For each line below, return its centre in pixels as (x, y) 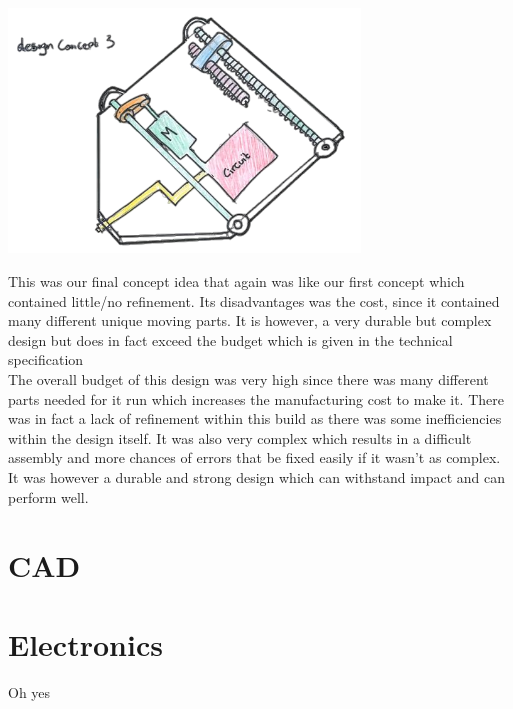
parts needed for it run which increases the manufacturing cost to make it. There (256, 398)
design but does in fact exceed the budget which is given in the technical (230, 339)
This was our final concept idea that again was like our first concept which (236, 281)
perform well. (48, 496)
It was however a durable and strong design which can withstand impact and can (257, 476)
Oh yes (29, 691)
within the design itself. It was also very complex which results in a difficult (240, 437)
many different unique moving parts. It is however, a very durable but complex (250, 320)

- Task goal:
Everything from the line that contains "It was however" to the last line of the records, restated word for word, is the required output.

- Task output:
It was however a durable and strong design which can withstand impact and can (257, 476)
Oh yes (29, 691)
within the design itself. It was also very complex which results in a difficult (240, 437)
many different unique moving parts. It is however, a very durable but complex (250, 320)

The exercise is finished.